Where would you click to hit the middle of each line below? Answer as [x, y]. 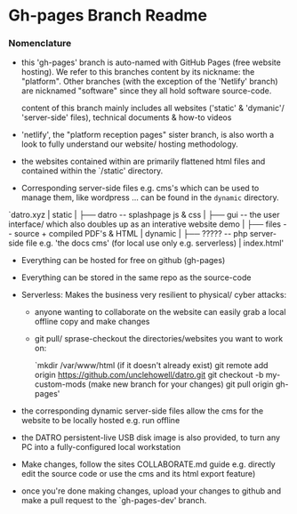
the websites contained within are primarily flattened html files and [143, 162]
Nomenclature [40, 44]
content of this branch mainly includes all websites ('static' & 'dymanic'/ [153, 108]
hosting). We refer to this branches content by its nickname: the [138, 72]
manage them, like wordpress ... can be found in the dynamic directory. [150, 197]
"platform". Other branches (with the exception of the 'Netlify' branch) [149, 82]
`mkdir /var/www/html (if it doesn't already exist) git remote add [151, 365]
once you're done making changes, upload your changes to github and [151, 491]
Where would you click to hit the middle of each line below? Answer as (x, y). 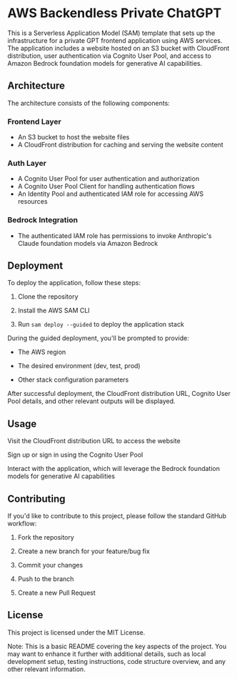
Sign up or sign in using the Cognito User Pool (75, 455)
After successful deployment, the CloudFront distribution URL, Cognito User (119, 394)
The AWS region (42, 352)
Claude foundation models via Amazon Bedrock (88, 243)
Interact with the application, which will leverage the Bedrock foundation (114, 469)
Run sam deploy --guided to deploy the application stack (101, 324)
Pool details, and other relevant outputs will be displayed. (92, 401)
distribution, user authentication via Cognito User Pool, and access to (110, 56)
****
Directions for this task: Filter the records above and copy every line that contains the word "Pool".

Answer area:
Sign up or sign in using the Cognito User Pool (75, 455)
Pool details, and other relevant outputs will be displayed. (92, 401)
distribution, user authentication via Cognito User Pool, and access to (110, 56)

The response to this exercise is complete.